Now one might ask, how does the CAPWAP PMTU adjust dynamically if the path IP MTU has improved or degraded?
If improved, you should expect to see the next periodic attempt by the AP in improving the current CAPWAP PMTU get acknowledged by the WLC and adjust accordingly.
If degraded, the next periodic attempt by the AP to improve the current CAPWAP PMTU results in no corresponding response from the WLC and an ICMP Unreachable (Type 3, Code 4) with a next hop MTU which results in a lower CAPWAP PMTU. Should the Internet Control Message Protocol (ICMP) unreachable never reach the AP, AP does not make any adjustments to the current CAPWAP PMTU which may lead to dropped packets due to large fragments.
Note: It is important to note that ICMP unreachable maybe filtered by a firewall to prevent DoS attack which is a common practice. Ensure that this is not the case when things don’t work.
Here's an example of what happens when the tunnel interface IP MTU is changed from 1500 to 900.

As you can clearly see, ICMP Unreachable immediately reduces the CAPWAP PMTU to 576 Bytes until it gets adjusted to the next hop MTU value as shown in this image.

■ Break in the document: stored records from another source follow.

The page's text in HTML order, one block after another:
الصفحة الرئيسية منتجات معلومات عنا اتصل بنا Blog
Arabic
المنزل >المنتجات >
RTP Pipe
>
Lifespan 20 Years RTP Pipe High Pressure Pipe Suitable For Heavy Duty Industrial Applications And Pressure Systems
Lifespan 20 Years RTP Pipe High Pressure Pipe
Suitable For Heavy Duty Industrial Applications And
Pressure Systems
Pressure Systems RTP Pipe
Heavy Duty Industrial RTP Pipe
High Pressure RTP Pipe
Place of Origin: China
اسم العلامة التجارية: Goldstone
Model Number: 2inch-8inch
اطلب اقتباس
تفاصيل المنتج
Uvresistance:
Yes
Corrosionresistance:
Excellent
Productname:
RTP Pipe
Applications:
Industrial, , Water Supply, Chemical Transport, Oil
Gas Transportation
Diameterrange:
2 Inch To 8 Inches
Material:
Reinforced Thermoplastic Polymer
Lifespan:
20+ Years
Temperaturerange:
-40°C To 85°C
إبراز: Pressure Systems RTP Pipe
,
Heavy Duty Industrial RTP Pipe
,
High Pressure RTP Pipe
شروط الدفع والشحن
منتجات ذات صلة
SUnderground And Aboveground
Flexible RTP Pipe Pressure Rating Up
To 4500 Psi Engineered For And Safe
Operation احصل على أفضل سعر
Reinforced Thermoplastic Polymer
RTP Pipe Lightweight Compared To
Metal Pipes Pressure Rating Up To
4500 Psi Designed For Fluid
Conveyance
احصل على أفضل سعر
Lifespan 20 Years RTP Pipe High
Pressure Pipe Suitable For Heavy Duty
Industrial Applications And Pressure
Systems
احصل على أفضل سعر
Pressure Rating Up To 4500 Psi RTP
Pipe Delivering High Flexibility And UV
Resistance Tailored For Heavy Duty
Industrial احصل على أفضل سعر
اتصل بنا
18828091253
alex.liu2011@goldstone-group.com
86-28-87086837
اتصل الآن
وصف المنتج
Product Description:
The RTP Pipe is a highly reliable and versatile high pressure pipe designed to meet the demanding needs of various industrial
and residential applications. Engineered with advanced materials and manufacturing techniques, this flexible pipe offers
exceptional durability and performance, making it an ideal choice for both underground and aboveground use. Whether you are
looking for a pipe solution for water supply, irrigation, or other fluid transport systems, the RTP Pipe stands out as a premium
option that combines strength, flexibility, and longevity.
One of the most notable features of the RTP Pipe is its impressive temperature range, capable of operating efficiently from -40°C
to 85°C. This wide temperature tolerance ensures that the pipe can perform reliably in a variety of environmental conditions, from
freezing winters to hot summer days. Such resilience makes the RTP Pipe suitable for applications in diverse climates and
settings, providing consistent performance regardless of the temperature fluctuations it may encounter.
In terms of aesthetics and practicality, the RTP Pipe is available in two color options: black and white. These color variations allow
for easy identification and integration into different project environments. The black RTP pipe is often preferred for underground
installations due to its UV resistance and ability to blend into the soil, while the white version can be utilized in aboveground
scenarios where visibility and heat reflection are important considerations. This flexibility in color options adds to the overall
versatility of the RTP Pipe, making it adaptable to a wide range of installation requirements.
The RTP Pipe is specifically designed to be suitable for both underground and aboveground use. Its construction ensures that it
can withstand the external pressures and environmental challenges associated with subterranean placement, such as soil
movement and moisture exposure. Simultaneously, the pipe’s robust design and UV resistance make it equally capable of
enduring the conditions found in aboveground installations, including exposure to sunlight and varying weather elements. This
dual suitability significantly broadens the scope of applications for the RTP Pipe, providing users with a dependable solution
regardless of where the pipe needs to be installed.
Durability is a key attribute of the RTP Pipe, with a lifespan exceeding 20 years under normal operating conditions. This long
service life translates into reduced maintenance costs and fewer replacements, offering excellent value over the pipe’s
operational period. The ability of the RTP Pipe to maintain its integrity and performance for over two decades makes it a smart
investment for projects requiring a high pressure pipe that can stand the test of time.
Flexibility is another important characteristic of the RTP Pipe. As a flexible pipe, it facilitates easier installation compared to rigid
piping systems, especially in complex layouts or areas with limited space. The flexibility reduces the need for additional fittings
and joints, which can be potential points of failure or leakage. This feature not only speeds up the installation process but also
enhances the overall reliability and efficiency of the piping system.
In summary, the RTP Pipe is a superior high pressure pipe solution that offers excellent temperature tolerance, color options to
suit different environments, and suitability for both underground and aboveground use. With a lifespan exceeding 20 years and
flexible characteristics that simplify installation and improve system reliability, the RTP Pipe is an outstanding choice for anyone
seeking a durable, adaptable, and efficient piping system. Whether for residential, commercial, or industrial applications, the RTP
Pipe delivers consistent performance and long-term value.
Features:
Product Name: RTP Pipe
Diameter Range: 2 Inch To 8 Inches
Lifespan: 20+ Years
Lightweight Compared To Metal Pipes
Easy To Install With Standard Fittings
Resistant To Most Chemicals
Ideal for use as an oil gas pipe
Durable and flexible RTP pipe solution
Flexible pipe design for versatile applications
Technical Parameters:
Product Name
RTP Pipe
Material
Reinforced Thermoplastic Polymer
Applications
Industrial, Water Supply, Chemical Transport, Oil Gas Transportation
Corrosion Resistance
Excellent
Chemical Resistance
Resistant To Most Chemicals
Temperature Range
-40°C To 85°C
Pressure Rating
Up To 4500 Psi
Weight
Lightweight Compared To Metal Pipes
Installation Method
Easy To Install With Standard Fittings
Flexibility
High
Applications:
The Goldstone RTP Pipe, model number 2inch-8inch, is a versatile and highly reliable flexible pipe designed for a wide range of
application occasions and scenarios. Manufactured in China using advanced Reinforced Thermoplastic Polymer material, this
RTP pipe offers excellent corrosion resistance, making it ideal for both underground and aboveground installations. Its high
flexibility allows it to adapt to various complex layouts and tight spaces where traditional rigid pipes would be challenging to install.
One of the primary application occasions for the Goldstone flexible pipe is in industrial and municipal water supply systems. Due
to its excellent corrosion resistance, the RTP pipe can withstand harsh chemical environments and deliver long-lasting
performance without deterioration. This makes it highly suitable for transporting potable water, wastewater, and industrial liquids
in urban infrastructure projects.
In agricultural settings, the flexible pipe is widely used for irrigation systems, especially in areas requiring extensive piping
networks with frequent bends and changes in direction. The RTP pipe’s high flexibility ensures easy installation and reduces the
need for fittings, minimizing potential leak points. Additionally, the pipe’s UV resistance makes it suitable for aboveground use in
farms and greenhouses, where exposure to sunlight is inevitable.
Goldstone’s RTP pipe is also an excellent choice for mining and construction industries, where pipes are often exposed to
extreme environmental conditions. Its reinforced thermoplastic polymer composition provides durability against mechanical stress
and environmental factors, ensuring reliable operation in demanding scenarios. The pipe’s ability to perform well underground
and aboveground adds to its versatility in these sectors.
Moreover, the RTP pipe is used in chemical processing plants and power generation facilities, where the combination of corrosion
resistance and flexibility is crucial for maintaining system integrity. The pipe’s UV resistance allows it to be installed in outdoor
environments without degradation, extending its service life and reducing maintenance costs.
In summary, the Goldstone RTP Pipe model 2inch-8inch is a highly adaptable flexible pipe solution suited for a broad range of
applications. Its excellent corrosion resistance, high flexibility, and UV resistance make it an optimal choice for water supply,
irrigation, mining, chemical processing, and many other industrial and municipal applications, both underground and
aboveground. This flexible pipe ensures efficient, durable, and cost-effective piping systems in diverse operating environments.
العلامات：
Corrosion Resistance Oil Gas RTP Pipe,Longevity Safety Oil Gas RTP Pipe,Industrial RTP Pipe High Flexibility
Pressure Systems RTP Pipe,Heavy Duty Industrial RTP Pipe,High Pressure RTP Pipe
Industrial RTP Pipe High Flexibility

In summary, the CAPWAP PMTUD algorithm works like this.
Step 1. Initial CAPWAP PMTU will be negotiated during the AP join phase.
Step 2. 30 seconds later, AP will attempt to improve the current CAPWAP PMTU by sending the next pre-defined higher CAPWAP PMTU value (576, 1005 and 1485 Bytes).
Step 3 (option 1). If there is a corresponding WLC response to the attempt, adjust the current CAPWAP PMTU to the new value and repeat step 2.
Step 3 (option 2). If there is no corresponding WLC response to the attempt, leave the current CAPWAP PMTU unchanged and repeat step 2.
Step 3 (option 3). If there is no corresponding WLC response and we see an ICMP unreachable (Type 3, Code 4) with next hop value, adjust the CAPWAP PMTU to this value and repeat step 2.